Download Full Size | PDF

 

Fig. 5. Magnitudes of the normalized coherence Stokes parameters $\gamma _0(\tau ),\ldots,\gamma _3(\tau )$ (left column) and the corresponding degrees of coherence $\gamma (\tau )$ (right column) as a function of the time difference $\tau$ for the laser diode operated just below the threshold. Upper row: unpolarized light ($P=0$); middle row: partially polarized light ($P=0.68$); lower row: polarized light ($P=1$). Red dots on the right column correspond to the degree of coherence obtained from the spectrum (dashed red curve in Fig. 2) while the solid black lines indicate the measured values.

Download Full Size | PDF

Figure 5 shows the polarimetric measurement of the normalized coherence Stokes parameters (left column) and degrees of coherence (right column) with a laser diode source for three different degrees of polarization: $P=0$ (top row), $P=0.68$ (middle row), and $P=1$ (bottom row). In the cases of unpolarized and polarized light, Figs. 5(a) and (e), respectively, the behaviors of the coherence Stokes parameters are similar to those of the halogen lamp light in Fig. 4. The partially polarized light in Fig. 5(b) displays quite similar character as the fully polarized light in Fig. 5(e), with the difference that in the former case $\vert \gamma _1(\tau )\vert$ is smaller than in the latter case. The degrees of coherence $\gamma (\tau )$ as implied by the normalized coherence Stokes parameters are found to have the maximum values $\gamma (0)\approx 0.675\pm 0.023$, $\gamma (0)\approx 0.818\pm 0.037$, and $\gamma (0)\approx 0.947\pm 0.035$ for the unpolarized, partially polarized, and fully polarized laser-diode beam, respectively. These are close to the corresponding theoretical values of $\gamma (0)\approx 0.707$, $\gamma (0)\approx 0.855$, and $\gamma (0)=1$. Additionally, the related HWHM’s are 68 fs, 73 fs, and 69 fs, which are similar to those of the halogen light. This is expected since the spectral widths are essentially the same in both cases. The slight deviations arise from the difference between the shapes of the spectra, which affects the HWHM’s of the corresponding degrees of coherence due to the Fourier transform relationship shown in the Appendix. Finally, in the right column of Fig. 5, we compare the measured degrees of coherence of the diode sources with those obtained by Fourier transforming the spectrum. The agreement is good, with the differences arising from the imperfections in the optical elements, as in the case of the halogen source.

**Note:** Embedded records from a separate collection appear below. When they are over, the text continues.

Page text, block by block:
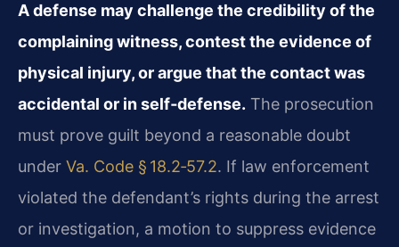
A defense may challenge the credibility of the
complaining witness, contest the evidence of
physical injury, or argue that the contact was
accidental or in self‑defense. The prosecution
must prove guilt beyond a reasonable doubt
under Va. Code § 18.2‑57.2. If law enforcement
violated the defendant’s rights during the arrest
or investigation, a motion to suppress evidence

As a general observation we note that in all cases the measured maximum value $\gamma (0)$ is slightly smaller than the theoretical value. An obvious error source is that the wave plate may not work ideally throughout the spectra and possible nonuniformities in the plate may cause further effects. In addition, the beam splitters, polarizers, and filters likewise are not ideal. These contributions show up, e.g., in Fig. 3, where the intensity does not reach zero at $\tau =0$. A similar effect was seen also in the approach of [10], where the visibilities of the Stokes-parameter modulations were evaluated to obtain the temporal coherence properties of various beams. We also emphasize that the current method has the benefit that the arms of the interferometer do not contain any optical elements which significantly reduces the number of possible error sources.

5. Conclusions

In conclusion, we presented an experimental method which enables one to measure the temporal degree of coherence of a quasimonochromatic vector-light beam by standard polarimetric means. Unlike in traditional coherence measurements no visibility detection is needed. This may be beneficial since such measurements are often highly sensitive especially close to the points of unit and zero visibilities. In particular, compared to previous coherence measurements with vector-light beams, no optical elements are employed in the arms of the interferometer, thus eliminating several error sources concerning the interference field. The procedure was demonstrated with a filtered halogen lamp and a laser-diode source with prepared degrees of polarization. The experimental results are in agreement with the theoretical ones as well as with the previous studies in the literature [10].